Provided data Start Marker

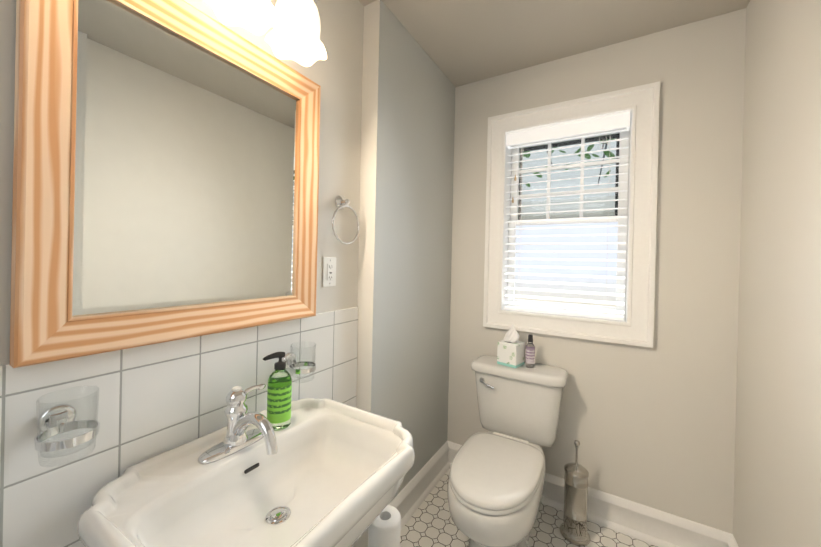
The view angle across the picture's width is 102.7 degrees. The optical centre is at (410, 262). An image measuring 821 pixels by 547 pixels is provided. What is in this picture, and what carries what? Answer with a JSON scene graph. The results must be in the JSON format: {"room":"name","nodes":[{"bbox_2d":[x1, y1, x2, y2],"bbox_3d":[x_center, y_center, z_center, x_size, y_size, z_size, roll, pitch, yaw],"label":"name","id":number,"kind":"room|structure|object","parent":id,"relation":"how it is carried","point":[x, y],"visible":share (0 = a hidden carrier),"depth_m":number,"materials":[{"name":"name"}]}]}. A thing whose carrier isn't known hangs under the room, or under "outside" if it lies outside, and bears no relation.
{"room":"bathroom","nodes":[
{"label":"bathroom","id":0,"kind":"room"},
{"bbox_2d":[0,0,454,546],"bbox_3d":[-0.834,0.073,0.726,0.400,2.500,3.720,1,0,31],"label":"wall","id":1,"kind":"structure","parent":0,"point":[387,127],"depth_m":1.50,"materials":[{"name":"beige paint"}]},
{"bbox_2d":[34,386,99,466],"bbox_3d":[-0.679,0.317,0.648,0.118,0.120,0.089,1,0,31],"label":"holder","id":2,"kind":"object","parent":1,"relation":"attached to","point":[56,419],"visible":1,"depth_m":0.65,"materials":[{"name":"silver metal"}]},
{"bbox_2d":[9,0,320,367],"bbox_3d":[-0.545,-0.231,0.923,0.038,0.860,0.730,1,0,31],"label":"framed mirror","id":3,"kind":"object","parent":1,"relation":"attached to","point":[165,170],"visible":1,"depth_m":0.80,"materials":[{"name":"brown wood"}]},
{"bbox_2d":[0,307,357,546],"bbox_3d":[-0.903,0.757,0.416,0.008,1.130,2.529,1,0,31],"label":"tile wainscot","id":4,"kind":"structure","parent":1,"relation":"attached to","point":[157,399],"depth_m":0.79,"materials":[{"name":"white tile"}]},
{"bbox_2d":[282,344,315,382],"bbox_3d":[-0.384,0.344,1.141,0.118,0.120,0.089,1,0,31],"label":"holder","id":5,"kind":"object","parent":1,"relation":"attached to","point":[289,358],"visible":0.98,"depth_m":1.14,"materials":[{"name":"silver metal"}]},
{"bbox_2d":[322,257,335,286],"bbox_3d":[-0.329,0.040,1.340,0.011,0.120,0.072,1,0,31],"label":"outlet","id":6,"kind":"object","parent":1,"relation":"attached to","point":[329,272],"visible":1,"depth_m":1.33,"materials":[{"name":"white plastic"}]},
{"bbox_2d":[332,195,359,244],"bbox_3d":[-0.279,-0.177,1.375,0.050,0.209,0.166,1,0,31],"label":"towel ring","id":7,"kind":"object","parent":1,"relation":"attached to","point":[341,202],"visible":1,"depth_m":1.37,"materials":[{"name":"silver metal"}]},
{"bbox_2d":[368,440,451,546],"bbox_3d":[0.029,1.259,1.794,0.030,0.160,0.800,1,0,31],"label":"baseboard","id":8,"kind":"structure","parent":1,"relation":"attached to","point":[416,491],"depth_m":1.85,"materials":[{"name":"white paint"}]},
{"bbox_2d":[400,469,656,546],"bbox_3d":[-0.074,1.391,0.402,2.090,0.100,3.970,1,0,31],"label":"floor","id":9,"kind":"structure","parent":0,"point":[429,523],"depth_m":1.65,"materials":[{"name":"tile"}]},
{"bbox_2d":[77,398,414,546],"bbox_3d":[-0.341,0.911,0.830,0.531,0.845,0.656,1,0,31],"label":"pedestal sink","id":10,"kind":"object","parent":9,"relation":"on","point":[330,473],"visible":0.96,"depth_m":0.82,"materials":[{"name":"white ceramic"}]},
{"bbox_2d":[198,383,277,464],"bbox_3d":[-0.422,0.428,0.872,0.202,0.162,0.190,1,0,31],"label":"chrome faucet","id":11,"kind":"object","parent":10,"relation":"on","point":[238,436],"visible":1,"depth_m":0.88,"materials":[{"name":"silver metal"}]},
{"bbox_2d":[263,352,291,430],"bbox_3d":[-0.413,0.393,1.014,0.089,0.232,0.070,1,0,-44],"label":"soap bottle","id":12,"kind":"object","parent":10,"relation":"on","point":[279,390],"visible":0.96,"depth_m":0.99,"materials":[{"name":"plastic"}]},
{"bbox_2d":[369,505,400,546],"bbox_3d":[-0.094,1.124,1.175,0.144,0.429,0.144,1,0,31],"label":"toilet paper roll","id":13,"kind":"object","parent":9,"relation":"on","point":[385,529],"visible":0.92,"depth_m":1.14,"materials":[{"name":"paper"}]},
{"bbox_2d":[447,355,567,546],"bbox_3d":[0.444,0.962,1.588,0.502,0.774,0.796,1,0,31],"label":"toilet","id":14,"kind":"object","parent":9,"relation":"on","point":[495,488],"visible":0.98,"depth_m":1.55,"materials":[{"name":"white ceramic"}]},
{"bbox_2d":[497,324,524,367],"bbox_3d":[0.569,0.461,1.854,0.112,0.229,0.112,1,0,43],"label":"tissue box","id":15,"kind":"object","parent":14,"relation":"on","point":[510,350],"visible":1,"depth_m":1.82,"materials":[{"name":"cardboard"}]},
{"bbox_2d":[525,334,534,367],"bbox_3d":[0.659,0.488,1.806,0.048,0.180,0.048,1,0,-39],"label":"spray bottle","id":16,"kind":"object","parent":14,"relation":"on","point":[530,356],"visible":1,"depth_m":1.79,"materials":[{"name":"clear glass"}]},
{"bbox_2d":[560,440,590,545],"bbox_3d":[0.823,1.122,1.634,0.138,0.472,0.138,1,0,31],"label":"toilet brush holder","id":17,"kind":"object","parent":9,"relation":"on","point":[573,528],"visible":1,"depth_m":1.59,"materials":[{"name":"silver metal"}]},
{"bbox_2d":[359,0,749,86],"bbox_3d":[-0.015,-1.208,0.394,2.090,0.100,3.970,1,0,31],"label":"ceiling","id":18,"kind":"structure","parent":0,"point":[461,42],"depth_m":1.59,"materials":[{"name":"paint"}]},
{"bbox_2d":[447,8,745,533],"bbox_3d":[0.873,0.108,1.929,2.090,2.500,0.200,1,0,31],"label":"wall","id":19,"kind":"structure","parent":0,"point":[654,426],"depth_m":1.60,"materials":[{"name":"beige paint"}]},
{"bbox_2d":[483,81,659,347],"bbox_3d":[0.877,-0.237,1.892,0.850,1.290,0.195,1,0,31],"label":"window","id":20,"kind":"structure","parent":19,"relation":"in","point":[635,326],"depth_m":1.84,"materials":[{"name":"white paint"}]},
{"bbox_2d":[504,110,630,319],"bbox_3d":[0.842,-0.237,1.833,0.618,1.056,0.084,1,0,31],"label":"window blinds","id":21,"kind":"object","parent":20,"relation":"attached to","point":[613,121],"visible":1,"depth_m":1.81,"materials":[{"name":"white plastic"}]},
{"bbox_2d":[452,442,727,546],"bbox_3d":[0.813,1.277,1.818,1.350,0.160,0.030,1,0,31],"label":"baseboard","id":22,"kind":"structure","parent":19,"relation":"attached to","point":[651,525],"depth_m":1.63,"materials":[{"name":"white paint"}]},
{"bbox_2d":[733,0,820,546],"bbox_3d":[0.658,0.109,-0.169,0.300,2.500,3.720,1,0,31],"label":"wall","id":23,"kind":"structure","parent":0,"point":[777,485],"depth_m":1.11,"materials":[{"name":"beige paint"}]},
{"bbox_2d":[720,532,738,546],"bbox_3d":[0.554,1.277,0.026,0.030,0.160,3.370,1,0,31],"label":"baseboard","id":24,"kind":"structure","parent":23,"relation":"attached to","point":[725,541],"depth_m":1.46,"materials":[{"name":"white paint"}]},
{"bbox_3d":[-0.480,-0.904,0.889,0.176,0.166,0.639,1,0,31],"label":"sconce","id":25,"kind":"object","parent":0,"visible":0},
{"bbox_2d":[203,0,326,66],"bbox_3d":[-0.436,-0.739,0.858,0.183,0.170,0.518,1,0,31],"label":"light fixture","id":26,"kind":"object","parent":25,"relation":"attached to","point":[294,34],"visible":1,"depth_m":0.95,"materials":[{"name":"white glass"}]},
{"label":"outside","id":27,"kind":"structure","parent":0,"visible":0},
{"bbox_2d":[521,195,614,218],"bbox_3d":[3.428,1.102,6.508,10.000,4.600,0.900,1,0,31],"label":"building","id":28,"kind":"structure","parent":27,"point":[530,209],"depth_m":6.32,"materials":[{"name":"paint"}]},
{"bbox_2d":[523,138,616,186],"bbox_3d":[1.778,-1.429,3.495,2.439,1.232,1.465,1,0,31],"label":"tree","id":29,"kind":"object","parent":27,"point":[589,148],"depth_m":3.78,"materials":[{"name":"green plant"}]}
]}

Provided data End Marker

**Directions for this task:** Show all lines from the listing above in which "glass" appears.

**Answer to the exercise:**
{"bbox_2d":[525,334,534,367],"bbox_3d":[0.659,0.488,1.806,0.048,0.180,0.048,1,0,-39],"label":"spray bottle","id":16,"kind":"object","parent":14,"relation":"on","point":[530,356],"visible":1,"depth_m":1.79,"materials":[{"name":"clear glass"}]},
{"bbox_2d":[203,0,326,66],"bbox_3d":[-0.436,-0.739,0.858,0.183,0.170,0.518,1,0,31],"label":"light fixture","id":26,"kind":"object","parent":25,"relation":"attached to","point":[294,34],"visible":1,"depth_m":0.95,"materials":[{"name":"white glass"}]},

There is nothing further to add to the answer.